De gros défis en perspective
Avec la venue de la crise financière, le Luxembourg est plus que jamais pointé du doigt pour son secret bancaire, ce qui détériore considérablement son image de marque à l’étranger. Nous avons questionné Fernand Grulms, directeur de Luxembourg for Finance, sur cette délicate question, sa projection de la place financière luxembourgeoise et sur les défis internationaux qui attendent ce secteur sous les feux des projecteurs.
Secret bancaire, lutte acharnée des grands pays contre l’évasion fiscale, possible introduction d’une taxe bancaire internationale, augmentation des charges pour les entreprises et donc également pour les instituts bancaires au Luxembourg, la place financière luxembourgeoise, notamment, semble réellement menacée. Quelle est votre analyse et quelles seraient selon vous les mesures pour assurer la pérennité de la place financière ?

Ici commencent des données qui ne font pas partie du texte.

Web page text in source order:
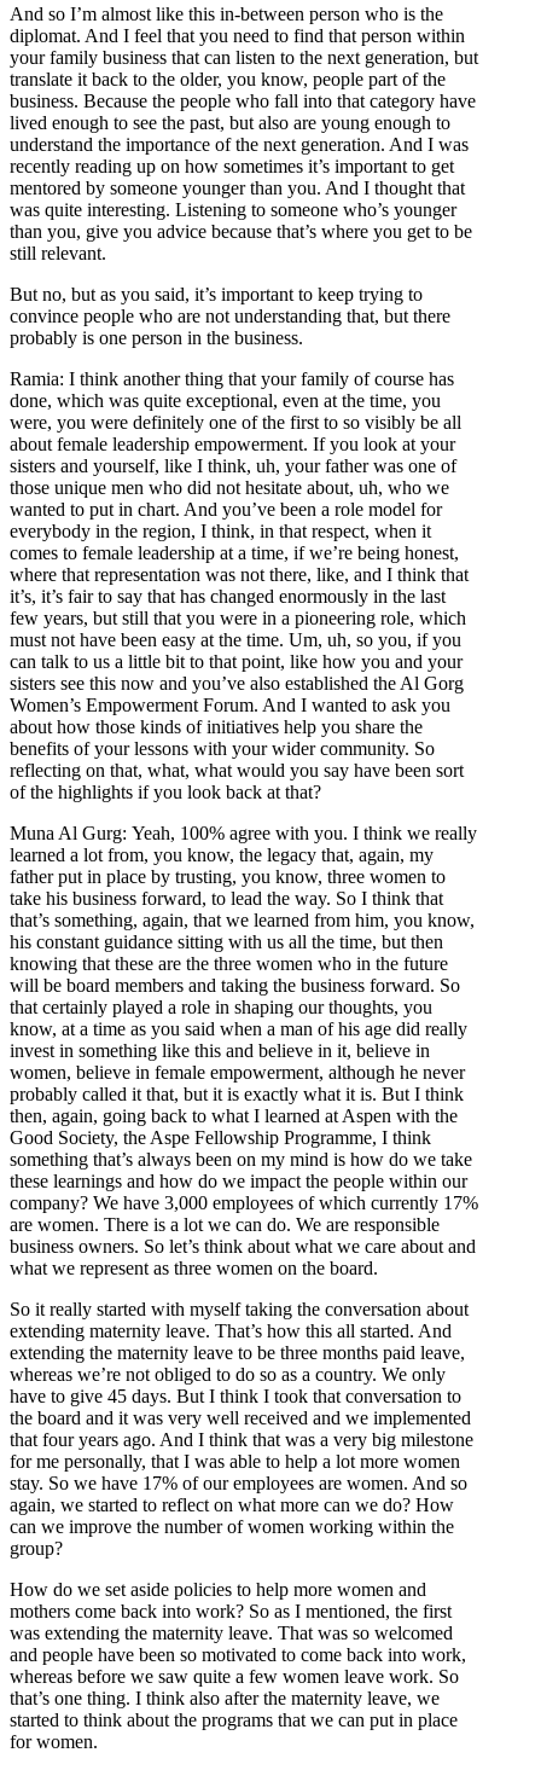
And so I’m almost like this in-between person who is the
diplomat. And I feel that you need to find that person within
your family business that can listen to the next generation, but
translate it back to the older, you know, people part of the
business. Because the people who fall into that category have
lived enough to see the past, but also are young enough to
understand the importance of the next generation. And I was
recently reading up on how sometimes it’s important to get
mentored by someone younger than you. And I thought that
was quite interesting. Listening to someone who’s younger
than you, give you advice because that’s where you get to be
still relevant.
But no, but as you said, it’s important to keep trying to
convince people who are not understanding that, but there
probably is one person in the business.
Ramia: I think another thing that your family of course has
done, which was quite exceptional, even at the time, you
were, you were definitely one of the first to so visibly be all
about female leadership empowerment. If you look at your
sisters and yourself, like I think, uh, your father was one of
those unique men who did not hesitate about, uh, who we
wanted to put in chart. And you’ve been a role model for
everybody in the region, I think, in that respect, when it
comes to female leadership at a time, if we’re being honest,
where that representation was not there, like, and I think that
it’s, it’s fair to say that has changed enormously in the last
few years, but still that you were in a pioneering role, which
must not have been easy at the time. Um, uh, so you, if you
can talk to us a little bit to that point, like how you and your
sisters see this now and you’ve also established the Al Gorg
Women’s Empowerment Forum. And I wanted to ask you
about how those kinds of initiatives help you share the
benefits of your lessons with your wider community. So
reflecting on that, what, what would you say have been sort
of the highlights if you look back at that?
Muna Al Gurg: Yeah, 100% agree with you. I think we really
learned a lot from, you know, the legacy that, again, my
father put in place by trusting, you know, three women to
take his business forward, to lead the way. So I think that
that’s something, again, that we learned from him, you know,
his constant guidance sitting with us all the time, but then
knowing that these are the three women who in the future
will be board members and taking the business forward. So
that certainly played a role in shaping our thoughts, you
know, at a time as you said when a man of his age did really
invest in something like this and believe in it, believe in
women, believe in female empowerment, although he never
probably called it that, but it is exactly what it is. But I think
then, again, going back to what I learned at Aspen with the
Good Society, the Aspe Fellowship Programme, I think
something that’s always been on my mind is how do we take
these learnings and how do we impact the people within our
company? We have 3,000 employees of which currently 17%
are women. There is a lot we can do. We are responsible
business owners. So let’s think about what we care about and
what we represent as three women on the board.
So it really started with myself taking the conversation about
extending maternity leave. That’s how this all started. And
extending the maternity leave to be three months paid leave,
whereas we’re not obliged to do so as a country. We only
have to give 45 days. But I think I took that conversation to
the board and it was very well received and we implemented
that four years ago. And I think that was a very big milestone
for me personally, that I was able to help a lot more women
stay. So we have 17% of our employees are women. And so
again, we started to reflect on what more can we do? How
can we improve the number of women working within the
group?
How do we set aside policies to help more women and
mothers come back into work? So as I mentioned, the first
was extending the maternity leave. That was so welcomed
and people have been so motivated to come back into work,
whereas before we saw quite a few women leave work. So
that’s one thing. I think also after the maternity leave, we
started to think about the programs that we can put in place
for women.
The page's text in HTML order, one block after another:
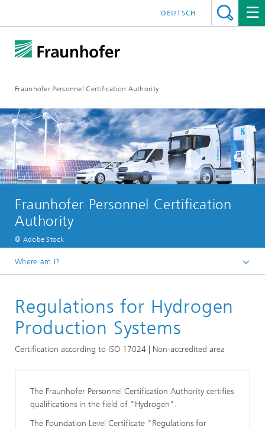
Fraunhofer Personnel Certification Authority
DEUTSCH
Fraunhofer Personnel Certification
Authority
© Adobe Stock
Where am I?
Certificates
Hydrogen Certificates
Regulations for Hydrogen
Production Systems
Certification according to ISO 17024 | Non-accredited area
The Fraunhofer Personnel Certification Authority certifies
qualifications in the field of "Hydrogen".
The Foundation Level Certificate "Regulations for
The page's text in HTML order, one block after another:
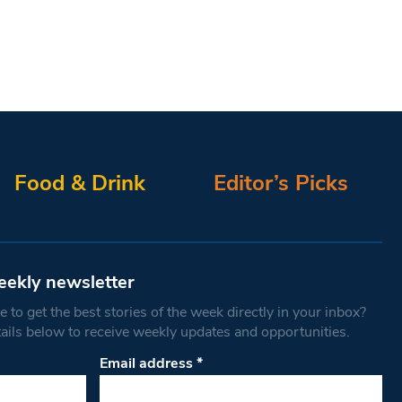
Food & Drink Editor’s Picks
newsletter
to get the best stories of the week directly in your inbox?
below to receive weekly updates and opportunities.
Email address*
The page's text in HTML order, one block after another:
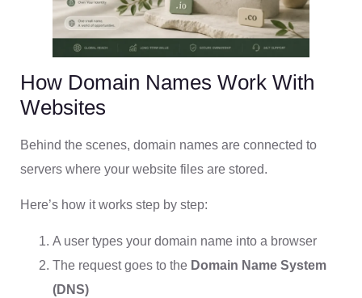
How Domain Names Work With
Websites
Behind the scenes, domain names are connected to
servers where your website files are stored.
Here’s how it works step by step:
A user types your domain name into a browser
The request goes to the Domain Name System
(DNS)
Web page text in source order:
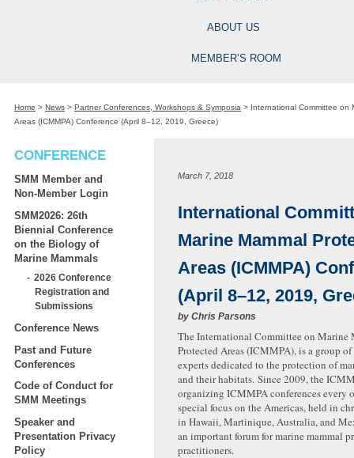
ABOUT US
MEMBER’S ROOM
Home > News > Partner Conferences, Workshops & Symposia > International Committee on
Areas (ICMMPA) Conference (April 8–12, 2019, Greece)
CONFERENCE
SMM Member and
Non-Member Login
SMM2026: 26th
Biennial Conference
on the Biology of
Marine Mammals
2026 Conference
Registration and
Submissions
Conference News
Past and Future
Conferences
Code of Conduct for
SMM Meetings
Speaker and
Presentation Privacy
Policy
March 7, 2018
International
Marine Mammal
Areas (ICMMPA)
(April 8–12, 2019,
by Chris Parsons
The International Committee on Marine
Protected Areas (ICMMPA), is a group
experts dedicated to the protection of
and their habitats. Since 2009, the
organizing ICMMPA conferences every
special focus on the Americas, held in
in Hawaii, Martinique, Australia, and
an important forum for marine mammal
practitioners.

En ce qui concerne la confidentialité des données des clients tout d’abord : il s’agit là d’un dossier qui concerne le Luxembourg depuis un certain nombre d’années et qui évolue avec le temps selon le contexte international. Le Luxembourg a récemment accepté et transposé les principes de l’article 26 de l’OCDE qui prévoit les circonstances dans lesquelles il doit y avoir échange de renseignements entre administrations fiscales. Il y a également un dossier européen dans les cartons qui prévoit deux mesures parallèles, à savoir d’une part la retenue à la source et d’autre part l’échange automatique de renseignements. Nous considérons que l’augmentation du taux de retenue à la source qui va passer à 35% en 2011 (ndlr : pour les placements à l’étranger) est une réelle discrimination puisqu’il est nettement inférieur en droit interne. La conséquence logique pourrait être une perte d’intérêt pour les banques luxembourgeoises, véritable défi qu’elles devront surmonter en proposant une meilleure offre de produits, de services et de conseil.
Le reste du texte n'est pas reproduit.